Four species that have been used in broadcast sowing (P. compacta, L. platyspermum, L. coniferum, A. umbellata) (Table 2.4) have a so-called „rarity status‟ (other than „least concern‟) according to the Red List of South African Plants (Raimondo et al., 2009) and are therefore species of conservation priority. Furthermore, three of the four species (excluding A. umbellata) are known to be widely cultivated (marginally and intensively) on the Agulhas Plain (Heydenrych, 1999). From this an interesting issue arises, i.e. that these species are artificially favoured, in terms of increased cover, in wildflower farming practices (see Chapter 4). The conflict in this is; that a species of „conservation concern‟ is benefitting from wildflower farming but the fynbos community is suffering (in terms of structure, species richness, plant diversity, plant family and dominant species composition). Genetic contamination is also a conservation issue in need of research attention (Littlejohn, 2002; Whelan et al., 2006; also see section 5). As a final note with no perceptible answer, one also has to ask the question; “Why are species with a particular „rarity‟ status (Near Threatened (NT) and Vulnerable (VU) (sensu Raimondo et al., 2009)) harvested from natural vegetation”?

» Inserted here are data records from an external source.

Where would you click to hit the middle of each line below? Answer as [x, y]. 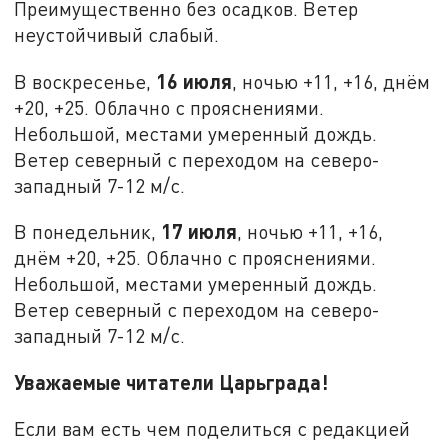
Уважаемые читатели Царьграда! [171, 381]
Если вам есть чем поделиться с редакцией [212, 428]
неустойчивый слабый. [117, 34]
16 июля [194, 80]
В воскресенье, [85, 81]
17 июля [199, 231]
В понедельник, [88, 232]
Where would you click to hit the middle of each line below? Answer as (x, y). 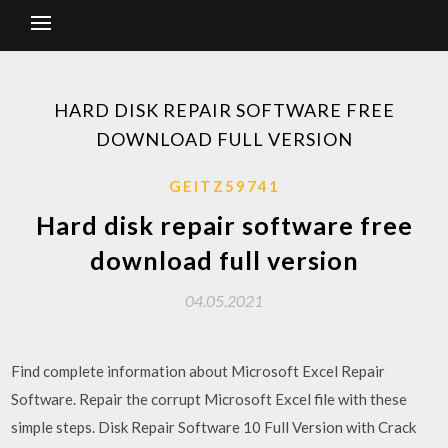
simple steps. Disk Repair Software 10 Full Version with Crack (214, 427)
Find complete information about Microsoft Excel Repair (198, 371)
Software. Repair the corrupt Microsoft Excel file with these (209, 399)
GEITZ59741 (224, 186)
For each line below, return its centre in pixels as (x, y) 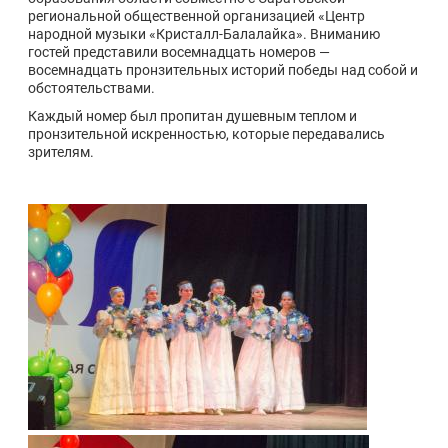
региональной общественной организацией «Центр (196, 16)
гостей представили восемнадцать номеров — (179, 52)
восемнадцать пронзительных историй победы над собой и (223, 70)
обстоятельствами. (91, 88)
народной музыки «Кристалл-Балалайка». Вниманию (204, 34)
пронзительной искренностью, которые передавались (206, 134)
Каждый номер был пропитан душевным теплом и (192, 116)
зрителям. (62, 152)
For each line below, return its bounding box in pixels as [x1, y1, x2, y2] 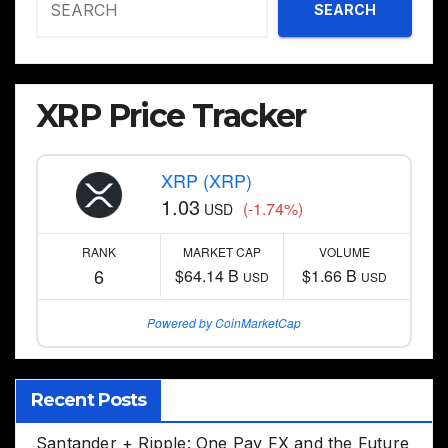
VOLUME [319, 243, 371, 261]
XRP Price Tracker [36, 96, 306, 136]
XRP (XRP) [160, 167, 252, 194]
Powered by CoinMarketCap [147, 314, 301, 332]
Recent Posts [31, 389, 147, 412]
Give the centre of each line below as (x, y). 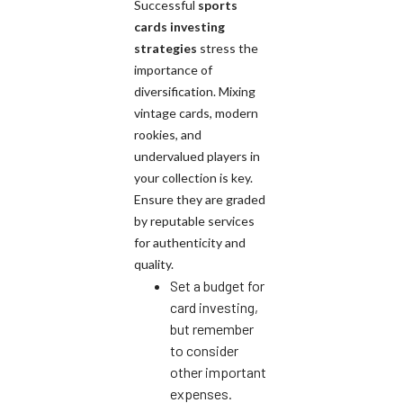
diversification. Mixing (195, 91)
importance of (173, 69)
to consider (204, 350)
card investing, (214, 307)
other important (218, 372)
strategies (166, 48)
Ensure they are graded (200, 199)
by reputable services (194, 220)
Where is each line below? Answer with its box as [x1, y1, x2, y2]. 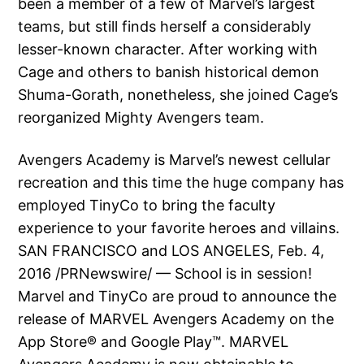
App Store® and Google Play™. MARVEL [18, 333, 289, 351]
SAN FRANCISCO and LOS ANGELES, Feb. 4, [18, 242, 325, 260]
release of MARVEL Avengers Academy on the [18, 310, 335, 328]
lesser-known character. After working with [18, 41, 318, 58]
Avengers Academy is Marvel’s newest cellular [18, 151, 331, 169]
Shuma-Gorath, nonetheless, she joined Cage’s [18, 86, 339, 104]
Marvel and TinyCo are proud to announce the [18, 288, 337, 305]
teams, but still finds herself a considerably [18, 18, 312, 36]
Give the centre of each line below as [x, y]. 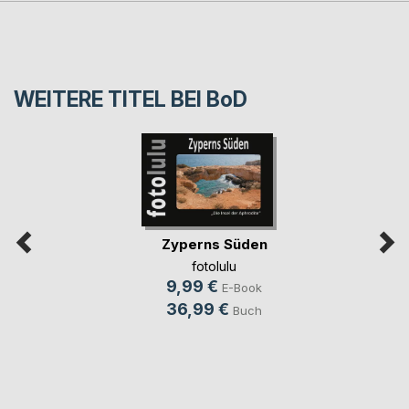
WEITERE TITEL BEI [110, 99]
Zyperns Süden [214, 244]
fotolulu [214, 266]
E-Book [242, 287]
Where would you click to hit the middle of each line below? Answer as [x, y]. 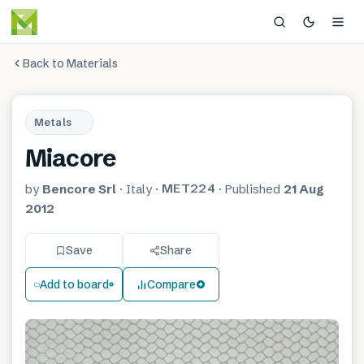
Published [254, 189]
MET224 [188, 188]
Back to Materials [70, 63]
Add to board [74, 284]
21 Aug [303, 189]
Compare [171, 284]
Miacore [71, 158]
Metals [53, 122]
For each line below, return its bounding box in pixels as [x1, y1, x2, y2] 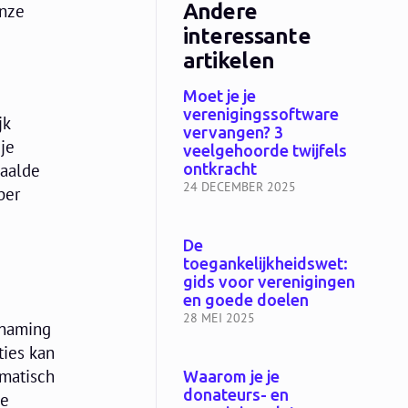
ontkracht [182, 159, 257, 180]
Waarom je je [182, 367, 280, 388]
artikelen [182, 47, 275, 75]
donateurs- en [182, 385, 289, 406]
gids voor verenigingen [182, 272, 355, 293]
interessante [182, 23, 311, 50]
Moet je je [182, 87, 256, 107]
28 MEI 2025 [182, 310, 255, 327]
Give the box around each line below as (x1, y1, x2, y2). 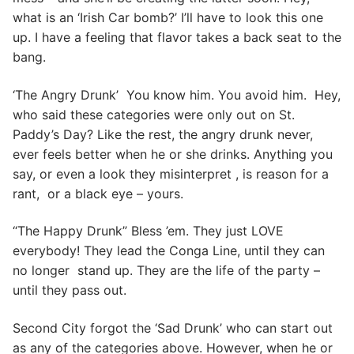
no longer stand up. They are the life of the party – (13, 262, 320, 279)
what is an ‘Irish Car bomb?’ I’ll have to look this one (13, 9, 323, 26)
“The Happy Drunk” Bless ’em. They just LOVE (13, 223, 284, 239)
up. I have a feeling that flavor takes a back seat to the (13, 29, 341, 46)
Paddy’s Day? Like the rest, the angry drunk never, (13, 126, 313, 142)
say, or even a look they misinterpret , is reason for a (13, 165, 329, 182)
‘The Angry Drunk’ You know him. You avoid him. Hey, (13, 86, 341, 103)
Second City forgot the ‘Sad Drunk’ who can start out (13, 319, 333, 336)
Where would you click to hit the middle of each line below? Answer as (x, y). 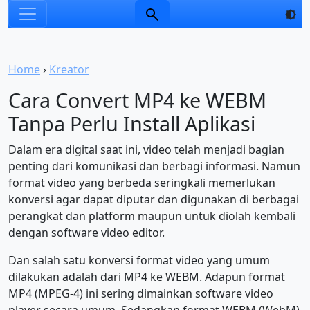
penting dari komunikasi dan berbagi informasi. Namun (154, 166)
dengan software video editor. (86, 232)
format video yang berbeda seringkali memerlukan (142, 183)
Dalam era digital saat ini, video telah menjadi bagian (146, 149)
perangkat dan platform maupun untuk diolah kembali (152, 216)
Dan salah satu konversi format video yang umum (139, 260)
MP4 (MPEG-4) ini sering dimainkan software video (141, 293)
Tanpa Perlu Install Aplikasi (132, 124)
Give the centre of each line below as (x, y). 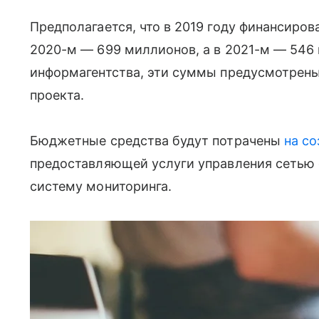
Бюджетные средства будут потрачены (157, 141)
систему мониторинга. (101, 186)
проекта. (57, 95)
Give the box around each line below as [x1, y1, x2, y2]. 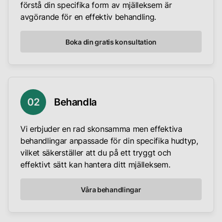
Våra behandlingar [81, 185, 141, 194]
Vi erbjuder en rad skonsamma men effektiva [20, 124, 182, 134]
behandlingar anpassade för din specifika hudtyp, [20, 136, 198, 146]
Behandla [54, 96, 97, 109]
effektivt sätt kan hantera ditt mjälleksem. [20, 160, 170, 170]
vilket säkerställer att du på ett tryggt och [20, 148, 171, 158]
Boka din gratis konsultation [65, 37, 157, 46]
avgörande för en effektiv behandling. [20, 12, 157, 22]
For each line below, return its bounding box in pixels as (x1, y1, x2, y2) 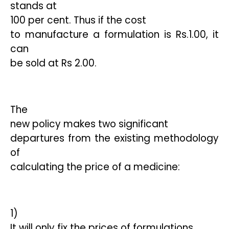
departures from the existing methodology (10, 131, 219, 145)
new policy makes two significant (10, 117, 168, 131)
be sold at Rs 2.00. (10, 56, 97, 70)
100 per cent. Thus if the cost (10, 13, 146, 27)
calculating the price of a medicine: (10, 160, 180, 174)
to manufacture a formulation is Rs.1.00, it (10, 28, 219, 41)
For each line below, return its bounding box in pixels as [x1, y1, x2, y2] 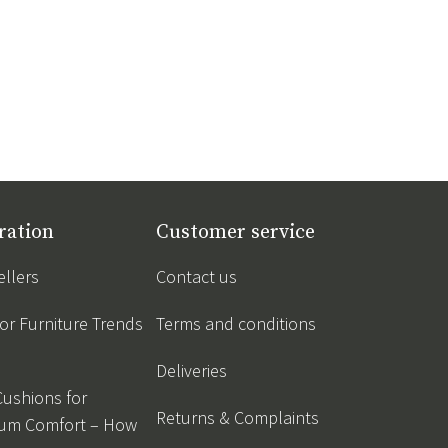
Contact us [156, 265, 237, 289]
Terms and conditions [156, 312, 316, 336]
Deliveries [156, 359, 227, 383]
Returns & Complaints [156, 406, 319, 430]
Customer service [156, 220, 315, 246]
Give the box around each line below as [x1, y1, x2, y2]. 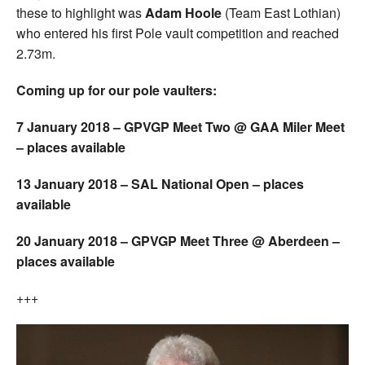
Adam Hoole [145, 2, 222, 22]
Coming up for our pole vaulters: [16, 80, 217, 99]
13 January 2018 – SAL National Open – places [16, 174, 304, 193]
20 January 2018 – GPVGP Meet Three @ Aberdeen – [16, 231, 340, 250]
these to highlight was [16, 2, 145, 22]
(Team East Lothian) [222, 2, 341, 22]
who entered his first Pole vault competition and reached [16, 23, 339, 42]
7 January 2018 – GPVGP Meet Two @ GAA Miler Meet [16, 117, 345, 136]
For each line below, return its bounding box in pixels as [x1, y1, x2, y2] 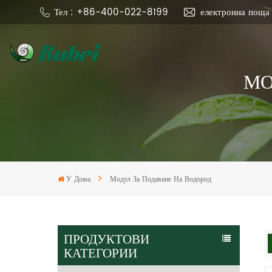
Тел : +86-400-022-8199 [54, 4, 168, 20]
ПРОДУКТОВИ [64, 230, 150, 246]
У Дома [66, 174, 91, 186]
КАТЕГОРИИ [64, 244, 138, 260]
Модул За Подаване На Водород [110, 174, 212, 186]
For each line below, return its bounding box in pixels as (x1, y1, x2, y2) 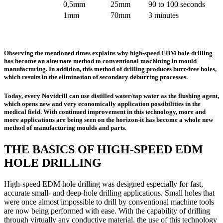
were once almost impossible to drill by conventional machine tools (4, 198, 214, 207)
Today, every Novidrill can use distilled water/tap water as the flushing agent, (4, 92, 219, 100)
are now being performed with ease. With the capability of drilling (4, 207, 210, 216)
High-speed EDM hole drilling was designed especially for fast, (4, 180, 203, 189)
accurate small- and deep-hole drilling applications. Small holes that (4, 189, 215, 198)
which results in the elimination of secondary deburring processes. (4, 73, 188, 81)
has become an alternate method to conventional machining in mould (4, 57, 197, 65)
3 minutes (148, 10, 179, 19)
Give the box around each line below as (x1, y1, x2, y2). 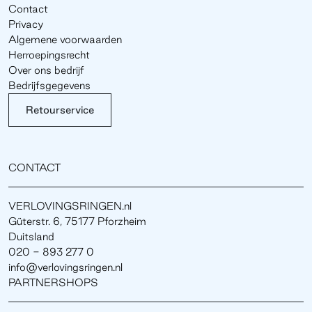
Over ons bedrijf (8, 63, 84, 76)
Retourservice (26, 103, 94, 116)
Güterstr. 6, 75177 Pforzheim (8, 214, 146, 227)
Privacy (8, 17, 43, 30)
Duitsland (8, 230, 54, 242)
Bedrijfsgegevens (8, 79, 91, 91)
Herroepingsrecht (8, 48, 90, 61)
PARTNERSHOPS (8, 276, 98, 288)
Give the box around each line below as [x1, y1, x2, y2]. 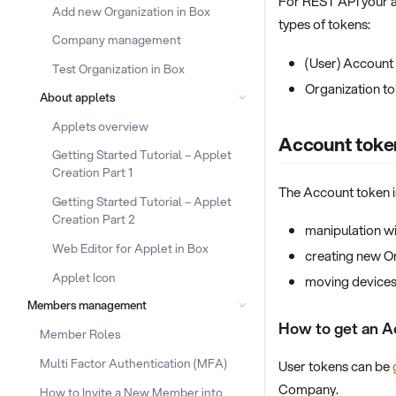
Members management [27, 297, 147, 314]
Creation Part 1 [52, 164, 133, 181]
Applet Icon [52, 268, 117, 286]
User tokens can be [278, 355, 392, 376]
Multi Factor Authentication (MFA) [40, 354, 227, 371]
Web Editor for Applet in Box [52, 239, 209, 256]
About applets [40, 88, 115, 105]
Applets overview [52, 117, 149, 134]
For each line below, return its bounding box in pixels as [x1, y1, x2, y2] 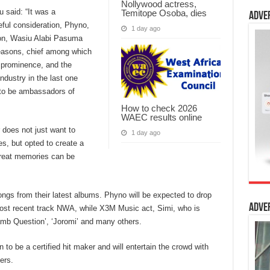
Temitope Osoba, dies [121, 7, 207, 18]
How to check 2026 [121, 102, 197, 113]
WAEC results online [121, 111, 202, 122]
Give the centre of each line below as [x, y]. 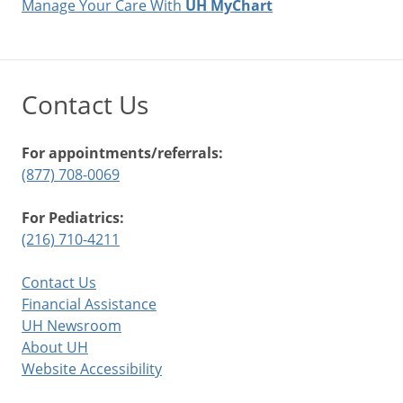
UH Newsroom [72, 325]
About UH [55, 347]
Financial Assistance [89, 304]
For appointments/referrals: [122, 152]
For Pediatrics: [73, 217]
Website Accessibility [92, 368]
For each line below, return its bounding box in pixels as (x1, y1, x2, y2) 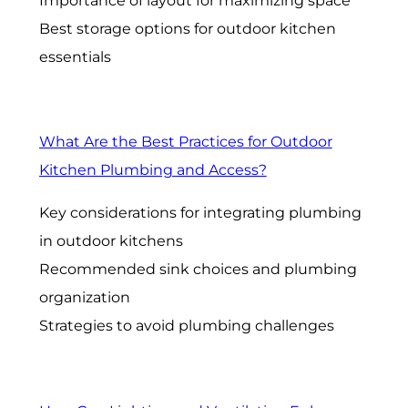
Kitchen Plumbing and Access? (38, 161, 267, 179)
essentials (38, 48, 111, 66)
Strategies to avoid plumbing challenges (38, 317, 334, 335)
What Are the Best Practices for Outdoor (38, 133, 332, 151)
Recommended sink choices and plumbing (38, 260, 357, 279)
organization (38, 289, 130, 307)
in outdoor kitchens (38, 232, 183, 250)
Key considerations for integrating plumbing (38, 204, 362, 222)
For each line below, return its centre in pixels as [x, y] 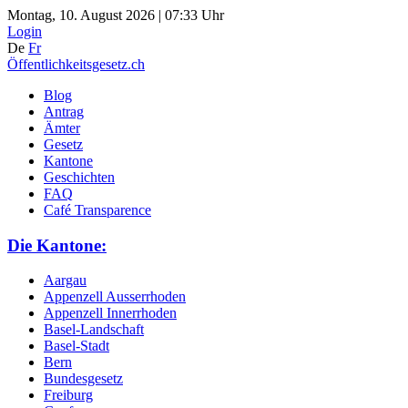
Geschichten [79, 177]
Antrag [64, 112]
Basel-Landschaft [94, 330]
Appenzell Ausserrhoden [115, 297]
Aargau [65, 280]
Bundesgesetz [83, 379]
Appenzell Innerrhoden [110, 313]
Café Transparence [97, 210]
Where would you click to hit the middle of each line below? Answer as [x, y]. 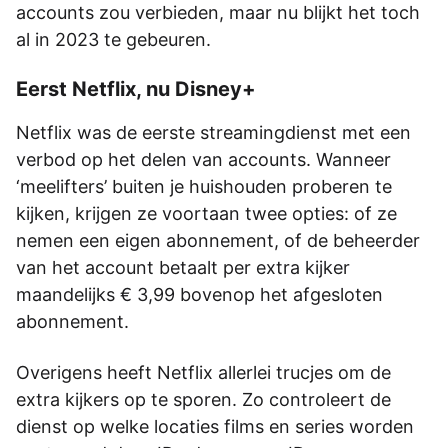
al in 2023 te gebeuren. [113, 39]
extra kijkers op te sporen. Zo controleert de [203, 399]
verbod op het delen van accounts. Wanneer [203, 159]
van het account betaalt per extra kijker [183, 267]
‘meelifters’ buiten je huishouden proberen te [204, 186]
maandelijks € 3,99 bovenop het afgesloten [199, 294]
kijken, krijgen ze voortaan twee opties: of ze [206, 213]
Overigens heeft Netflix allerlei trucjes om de [203, 372]
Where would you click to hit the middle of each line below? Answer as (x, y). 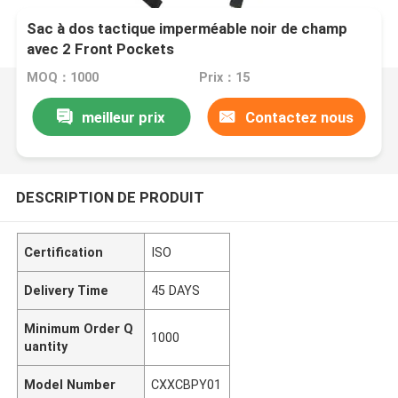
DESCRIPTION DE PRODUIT (110, 197)
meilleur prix (124, 117)
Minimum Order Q (79, 328)
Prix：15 (224, 78)
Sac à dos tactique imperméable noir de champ (187, 29)
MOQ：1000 (63, 78)
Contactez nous (299, 117)
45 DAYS (176, 290)
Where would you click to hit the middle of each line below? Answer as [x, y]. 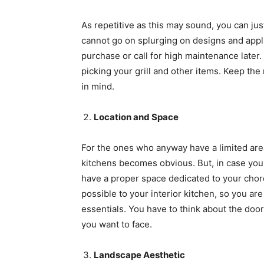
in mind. [98, 86]
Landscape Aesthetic [139, 255]
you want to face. [117, 224]
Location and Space [136, 117]
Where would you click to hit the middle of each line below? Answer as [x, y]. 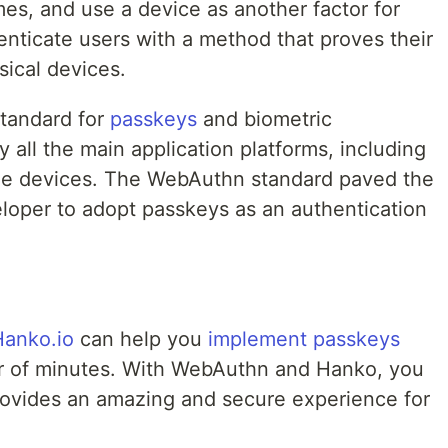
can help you [141, 339]
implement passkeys [304, 339]
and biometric [264, 119]
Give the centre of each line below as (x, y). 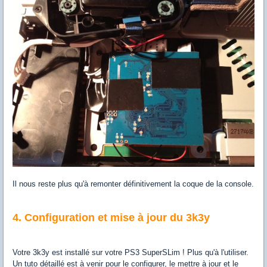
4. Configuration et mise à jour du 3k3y (111, 217)
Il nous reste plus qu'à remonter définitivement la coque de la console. (133, 184)
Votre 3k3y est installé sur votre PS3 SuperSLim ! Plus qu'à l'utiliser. (131, 252)
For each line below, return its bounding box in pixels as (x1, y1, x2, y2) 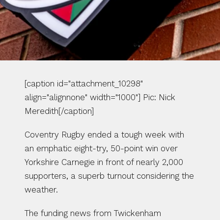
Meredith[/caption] (25, 106, 94, 116)
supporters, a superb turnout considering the (25, 171, 194, 181)
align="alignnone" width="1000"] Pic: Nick (25, 92, 175, 102)
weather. (25, 185, 58, 194)
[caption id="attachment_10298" (25, 79, 143, 88)
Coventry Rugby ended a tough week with (25, 130, 184, 139)
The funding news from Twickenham (25, 208, 161, 218)
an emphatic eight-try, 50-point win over (25, 143, 178, 153)
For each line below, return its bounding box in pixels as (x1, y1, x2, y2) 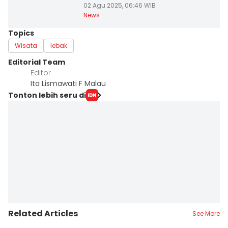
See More (192, 209, 220, 218)
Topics (8, 28, 34, 38)
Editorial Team (8, 57, 65, 67)
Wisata (15, 41, 37, 50)
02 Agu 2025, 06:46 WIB (83, 1, 156, 10)
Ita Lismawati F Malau (31, 78, 106, 89)
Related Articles (8, 208, 78, 219)
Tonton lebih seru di (8, 90, 86, 100)
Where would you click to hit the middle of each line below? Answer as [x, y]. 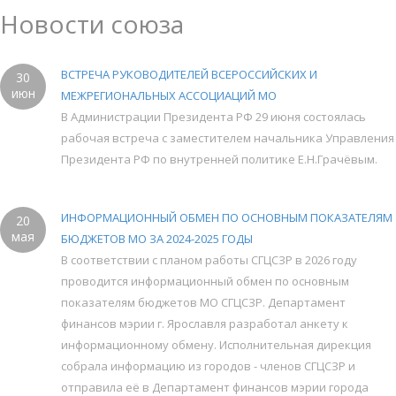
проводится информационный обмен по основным [205, 281]
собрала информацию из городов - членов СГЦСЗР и [208, 366]
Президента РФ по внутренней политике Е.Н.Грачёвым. [219, 159]
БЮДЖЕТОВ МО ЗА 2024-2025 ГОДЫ [157, 238]
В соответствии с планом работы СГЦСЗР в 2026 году [209, 259]
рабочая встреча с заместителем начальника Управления [228, 137]
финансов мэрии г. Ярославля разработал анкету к [205, 323]
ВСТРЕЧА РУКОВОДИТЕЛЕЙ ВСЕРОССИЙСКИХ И [189, 74]
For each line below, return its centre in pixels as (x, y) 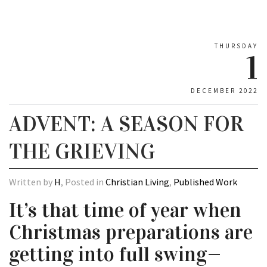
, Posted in (83, 182)
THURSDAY (236, 46)
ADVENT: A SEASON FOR (126, 124)
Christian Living (137, 182)
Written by (32, 182)
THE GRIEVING (82, 152)
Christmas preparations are (131, 232)
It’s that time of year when (125, 210)
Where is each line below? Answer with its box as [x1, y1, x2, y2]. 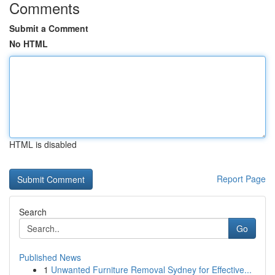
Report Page [217, 172, 266, 185]
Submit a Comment [9, 22, 88, 34]
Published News [19, 251, 81, 263]
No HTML [9, 37, 48, 50]
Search [19, 206, 47, 218]
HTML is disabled [9, 138, 77, 150]
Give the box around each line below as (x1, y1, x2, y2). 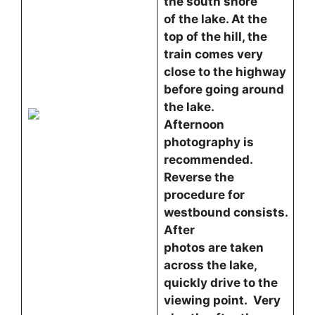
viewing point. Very (163, 293, 281, 307)
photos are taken (163, 240, 264, 255)
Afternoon (163, 117, 224, 131)
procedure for (163, 188, 245, 202)
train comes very (163, 47, 266, 61)
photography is (163, 135, 254, 149)
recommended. (163, 153, 253, 167)
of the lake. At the (163, 12, 267, 26)
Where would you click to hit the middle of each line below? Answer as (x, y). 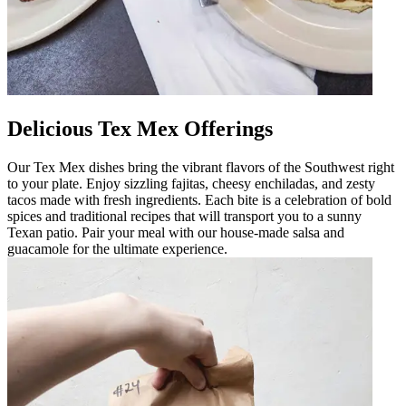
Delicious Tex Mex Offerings (140, 128)
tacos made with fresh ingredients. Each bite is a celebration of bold (199, 199)
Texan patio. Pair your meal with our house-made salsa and (176, 232)
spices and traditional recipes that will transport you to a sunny (184, 216)
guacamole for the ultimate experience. (117, 248)
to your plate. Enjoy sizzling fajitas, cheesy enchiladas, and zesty (191, 183)
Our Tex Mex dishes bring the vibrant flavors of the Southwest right (201, 167)

Heydenrych (1999) reported that a total area of 89 767 ha indigenous vegetation is used exclusively for fynbos wildflowers of which Acid Sand Proteoid Fynbos25 is the dominant vegetation type. As a consequence approximately 3000 ha on the Agulhas Plain has been mechanically disturbed (scarified (i.e. worked lightly with a toothed implement) and ploughed) for purposes of fynbos wildflower farming. This figure includes both „marginally cultivated‟ and „intensively cultivated‟ fynbos (see Chapter 1 for definitions) where „marginally cultivated‟ areas include; broadcast sowing (1962 ha) and strip ploughing (913 ha). „Intensively cultivated‟ fynbos constituted 93 ha (Heydenrych, 1999). Although a distinction is made in wildflower farming between cultivation intensities (marginal versus intensive) much remains in a „grey area‟ regarding types of farming practices and exact application. The „broadcast sowing‟ in the above figure also includes other farming practices (such as burning and shallow ploughing) that contributes to the disturbance event but it is not always clear how individuals (researchers and farmers) define particular events. This can significantly diminish the accuracy of survey/management information. Furthermore, it is significant to note that although sandstone fynbos is not currently a vegetation type of conservation priority (a result of large expanse on the Agulhas Plain and few threatened plant species restricted to this vegetation (Mucina and Rutherford, 2006)), plant diversity conservation in context of wildflower farming is an emerging issue, especially considering that 55 of the 71 species harvested on the Agulhas Plain are derived from sandstone fynbos vegetation (Heydenrych, 1999).